I also remember SJ set up the company so Johny would have absolute power on the products should he choose to exercise it, more so then even the CEO. That would means saying no to a lot of things.

These isn’t likely to change. So in essence I am much more worried for
If, Heaven Forbid, Johny Ive Were Hit by a a Driverless Car, Who Would Be His Successor?




From Fortune:

“A historical lack of focus had left Burberry vulnerable to losing the lead in its category to newcomers. Ahrendts began a campaign to align the company around the iconic trench coat that had made Burberry famous. Over the next six years, it took factory closures, layoffs, leadership shake-ups, and a re-invention of the brand to make this happen.”

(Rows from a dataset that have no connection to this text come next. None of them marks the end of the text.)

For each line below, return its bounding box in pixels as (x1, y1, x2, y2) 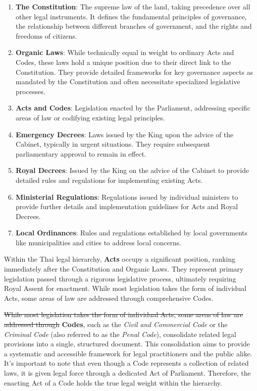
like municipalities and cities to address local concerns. (15, 237, 181, 247)
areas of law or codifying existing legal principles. (15, 112, 165, 122)
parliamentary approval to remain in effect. (15, 148, 147, 159)
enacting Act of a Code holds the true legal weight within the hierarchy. (4, 377, 222, 388)
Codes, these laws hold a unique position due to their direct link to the (15, 56, 231, 67)
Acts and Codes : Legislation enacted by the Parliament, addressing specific (15, 103, 251, 113)
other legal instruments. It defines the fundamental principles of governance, (15, 11, 247, 21)
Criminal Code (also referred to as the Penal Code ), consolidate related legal (4, 329, 236, 339)

Sounds like product person talk to me.

There’s also this:

“It took not just Ahrendts, but all of Burberry to make this turnaround happen. She painted a clear picture of the opportunity for the company. She ensured everyone understood the vision. Then, she engaged the organization in helping to accomplish it. This is very unusual. Ask the sales clerk at many large clothing retailers today what his or her employer’s long-term vision is and you’ll most likely be met with silence – this is one reason why those companies are failing.”

Sounds very Apple-y.

I’ll go back to that old adage that I just made up:  a great marketing person has to be a great product person.